第5章 被骗身骗心的玉面佛子5
青柳镇的疫病,远比预想的要诡异。
起初只是三两人高热惊厥,不过旬日,已有近百人染病。病者面泛青灰,眼白爬满血丝,白日里昏沉畏光,入夜后却躁动狂乱,力大如牛。
更蹊跷的是,镇外那条贯穿全镇的柳叶河,水色一日比一日浑浊,泛着若有似无的腥气。
闻寂抵达后第三日便查清了源头。是有人在上游水源处埋了南疆的“蚀骨蛊母”。
此蛊阴毒,需以活人精血喂养,一旦入水,便能衍生万千子蛊,随水流散入千家万户。寻常人饮了,阴气侵体,便成了这般疯魔模样。
破解之法倒也直接:找出蛊母,以纯阳内力焚毁。
只是那下蛊之人显然料到会有此一着,早在水源附近布下重重机关陷阱,更在暗处蛰伏,伺机而动。

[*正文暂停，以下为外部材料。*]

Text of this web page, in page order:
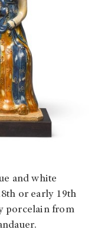
and white
or early 19th
porcelain from
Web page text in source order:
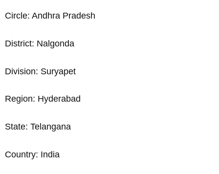
Circle: Andhra Pradesh
District: Nalgonda
Division: Suryapet
Region: Hyderabad
State: Telangana
Country: India
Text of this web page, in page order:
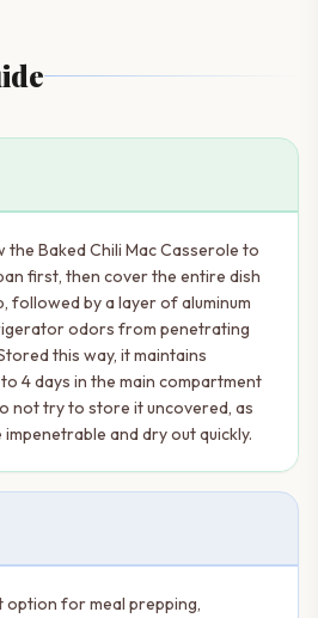
Baked Chili Mac Casserole to
first, then cover the entire dish
followed by a layer of aluminum
odors from penetrating
this way, it maintains
4 days in the main compartment
not try to store it uncovered, as
and dry out quickly.
option for meal prepping,

第七日黄昏,最后一缕残阳被云层吞没时,闻寂循着一丝极淡的邪气,追踪至镇外荒废已久的山神庙。
庙宇残破,门扉半塌。还未走近,已能感觉到里面盘踞不散的阴湿之气。
凌曜跟在闻寂身后半步,手里提着一盏光线昏黄的防风灯笼。
火光将他低垂的侧脸映得一片暖色,可他的眼神却冷静得像深潭,不着痕迹地扫视着周围每一寸阴影。
太安静了。
连个虫鸣都没有。
“圣僧,”凌曜轻声开口,声音里带着恰到好处的迟疑,“此地……似乎有些不对劲。”
闻寂脚步未停,只微微侧首:“跟紧。”
话音落下的瞬间,他月白僧袍无风自动,一层淡金色的光晕自周身泛起。
这是纯阳琉璃体运转到极致的征兆。金光所及之处,地上匍匐的阴影如潮水般退去。
凌曜垂下眼睫,两人一前一后踏入庙门。
庙堂内蛛网横结,供桌上积着厚厚一层灰。那尊泥塑山神像早已斑驳开裂,半边脸塌陷,剩下一只空洞的眼眶,幽幽地望着来人。

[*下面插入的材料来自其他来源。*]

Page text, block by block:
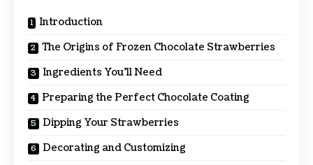
Introduction
The Origins of Frozen Chocolate Strawberries
Ingredients You’ll Need
Preparing the Perfect Chocolate Coating
Dipping Your Strawberries
Decorating and Customizing
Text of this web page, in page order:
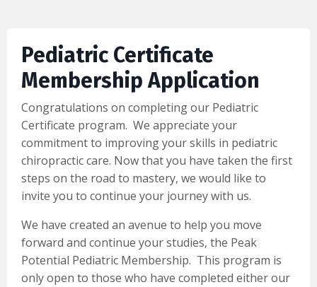
Pediatric Certificate
Membership Application
Congratulations on completing our Pediatric
Certificate program. We appreciate your
commitment to improving your skills in pediatric
chiropractic care. Now that you have taken the first
steps on the road to mastery, we would like to
invite you to continue your journey with us.
We have created an avenue to help you move
forward and continue your studies, the Peak
Potential Pediatric Membership. This program is
only open to those who have completed either our

闻寂的目光落在那神像基座处。那里有一道极新鲜的刮痕,与周遭厚重的灰尘格格不入。
他缓步上前,指尖金芒凝聚。
凌曜站在原地没动,只是握着灯笼的手收紧了一分。
就在闻寂俯身查看的刹那——
“嗖!嗖!嗖!”
数道黑影从梁上扑下,将一张浸泡过尸毒的网朝两人当头罩下。
几乎同时,神像背后寒光炸裂,三道细如牛毛的毒针呈品字形射出,直取闻寂心脏、咽喉与眉心!
时机刁钻,配合默契,这分明是精心布置的死局。
“退!”
闻寂一声低喝,袖袍翻卷,磅礴纯阳内力如浪潮轰然荡开!金光所过之处,毒网寸寸碎裂,化作漫天腥臭的绿雾。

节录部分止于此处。